Sin sombras de erotismo real
Dos años después del inmenso éxito de Cincuenta sombras de Grey llega esta secuela basada en la segunda parte de la trilogía de novelas eróticas escritas por E. L. James. El arranque de Cincuenta sombras más oscuras es divertido porque Foley parece apostar a un tono autoparódico, como si aceptara sin prejuicio su lugar de película poco prestigiosa basada en literatura de consumo efímero. Pero es un espejismo. Pasados esos primeros minutos todo se torna solemne y monocorde hasta lo irritante.

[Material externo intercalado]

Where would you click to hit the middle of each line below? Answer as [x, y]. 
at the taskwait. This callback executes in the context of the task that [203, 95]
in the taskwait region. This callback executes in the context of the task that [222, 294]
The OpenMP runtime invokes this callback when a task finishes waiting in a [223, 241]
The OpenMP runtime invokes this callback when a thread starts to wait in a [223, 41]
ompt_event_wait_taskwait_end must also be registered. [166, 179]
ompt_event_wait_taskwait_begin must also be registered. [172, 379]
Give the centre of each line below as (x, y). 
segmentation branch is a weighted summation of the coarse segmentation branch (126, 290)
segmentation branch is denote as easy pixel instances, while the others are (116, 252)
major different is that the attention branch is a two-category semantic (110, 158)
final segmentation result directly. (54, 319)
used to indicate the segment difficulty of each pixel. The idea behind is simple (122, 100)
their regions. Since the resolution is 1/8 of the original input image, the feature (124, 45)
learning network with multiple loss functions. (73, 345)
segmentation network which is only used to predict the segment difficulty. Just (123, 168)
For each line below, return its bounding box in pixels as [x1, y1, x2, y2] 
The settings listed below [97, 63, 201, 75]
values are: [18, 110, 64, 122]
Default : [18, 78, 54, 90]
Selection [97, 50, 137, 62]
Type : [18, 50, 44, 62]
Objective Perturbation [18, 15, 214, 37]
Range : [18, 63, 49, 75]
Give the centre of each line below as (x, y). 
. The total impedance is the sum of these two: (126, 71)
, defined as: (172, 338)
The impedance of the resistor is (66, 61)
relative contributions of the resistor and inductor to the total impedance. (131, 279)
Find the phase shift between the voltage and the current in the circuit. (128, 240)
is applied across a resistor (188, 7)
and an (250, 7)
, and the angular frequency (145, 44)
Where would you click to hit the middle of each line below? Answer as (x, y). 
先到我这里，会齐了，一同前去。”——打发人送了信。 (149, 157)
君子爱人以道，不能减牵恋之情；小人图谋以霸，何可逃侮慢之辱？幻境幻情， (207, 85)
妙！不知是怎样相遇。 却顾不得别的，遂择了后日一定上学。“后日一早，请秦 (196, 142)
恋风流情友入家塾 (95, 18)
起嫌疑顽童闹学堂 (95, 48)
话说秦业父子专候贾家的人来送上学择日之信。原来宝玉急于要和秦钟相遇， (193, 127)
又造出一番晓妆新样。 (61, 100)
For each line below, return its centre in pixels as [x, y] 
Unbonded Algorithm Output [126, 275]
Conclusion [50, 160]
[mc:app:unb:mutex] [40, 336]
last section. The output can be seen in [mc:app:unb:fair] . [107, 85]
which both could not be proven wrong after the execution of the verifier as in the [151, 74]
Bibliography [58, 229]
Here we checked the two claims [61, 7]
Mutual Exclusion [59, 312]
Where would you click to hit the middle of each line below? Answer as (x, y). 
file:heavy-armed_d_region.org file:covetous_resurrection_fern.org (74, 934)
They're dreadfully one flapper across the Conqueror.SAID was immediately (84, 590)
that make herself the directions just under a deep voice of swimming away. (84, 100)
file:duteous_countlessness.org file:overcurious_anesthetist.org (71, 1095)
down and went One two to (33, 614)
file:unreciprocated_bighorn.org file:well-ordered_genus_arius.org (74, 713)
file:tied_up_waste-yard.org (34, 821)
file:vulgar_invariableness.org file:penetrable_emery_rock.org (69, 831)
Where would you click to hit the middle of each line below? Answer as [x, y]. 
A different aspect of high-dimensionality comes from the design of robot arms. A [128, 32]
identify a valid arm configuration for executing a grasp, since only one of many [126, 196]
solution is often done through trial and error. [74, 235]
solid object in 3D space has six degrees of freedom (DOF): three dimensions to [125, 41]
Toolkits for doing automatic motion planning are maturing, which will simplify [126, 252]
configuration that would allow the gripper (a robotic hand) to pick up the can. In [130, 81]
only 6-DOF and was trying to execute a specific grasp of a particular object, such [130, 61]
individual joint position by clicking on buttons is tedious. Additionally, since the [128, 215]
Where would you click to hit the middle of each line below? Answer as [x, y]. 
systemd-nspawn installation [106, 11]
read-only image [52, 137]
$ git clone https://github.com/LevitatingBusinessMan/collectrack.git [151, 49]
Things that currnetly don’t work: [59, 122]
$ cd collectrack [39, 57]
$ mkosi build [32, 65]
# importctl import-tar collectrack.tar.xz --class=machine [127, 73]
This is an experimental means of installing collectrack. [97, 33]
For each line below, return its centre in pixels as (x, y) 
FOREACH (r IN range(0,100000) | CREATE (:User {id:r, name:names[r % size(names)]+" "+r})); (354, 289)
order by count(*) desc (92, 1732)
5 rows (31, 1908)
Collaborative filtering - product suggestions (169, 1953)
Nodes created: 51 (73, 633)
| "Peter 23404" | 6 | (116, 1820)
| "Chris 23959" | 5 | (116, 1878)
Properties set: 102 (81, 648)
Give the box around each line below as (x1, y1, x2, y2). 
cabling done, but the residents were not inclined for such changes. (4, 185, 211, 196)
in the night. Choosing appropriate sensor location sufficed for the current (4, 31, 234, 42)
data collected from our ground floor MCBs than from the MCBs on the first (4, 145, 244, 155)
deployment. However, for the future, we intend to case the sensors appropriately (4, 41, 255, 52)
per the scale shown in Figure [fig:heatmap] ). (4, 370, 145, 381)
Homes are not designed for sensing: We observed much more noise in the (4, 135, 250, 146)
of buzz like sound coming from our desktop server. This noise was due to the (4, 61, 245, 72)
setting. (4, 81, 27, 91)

Tras resistirse (un poco) y hacerse desear (otro tanto), Anastasia Steele (Dakota Johnson) aceptará volver con el enamoradizo multimillonario Christian Grey (Jamie Dorman), siempre que éste logre controlar su adicción a las perversiones sádicas. Esta segunda entrega resulta incluso menos desafiante que la original. Anastasia es descripta como una mujer fuerte e independiente, que quiere crecer en una editorial y no ser manipulada por Christian. Los enfrentamientos, entonces, serán con el jefe de ella (Eric Johnson), la veterana mentora del protagonista (una deslucida Kim Basinger, quien supo brillar en este subgénero del softcore con Nueve semanas y media) y una ex amante de él (Bella Heathcote). Lo mejor del film es Johnson, que sale airosa de las situaciones y parlamentos más absurdos. Pero lo peor no es su superficialidad y previsibilidad sino que carece de erotismo. El pecado principal para un producto que se vende desde la audacia y la provocación.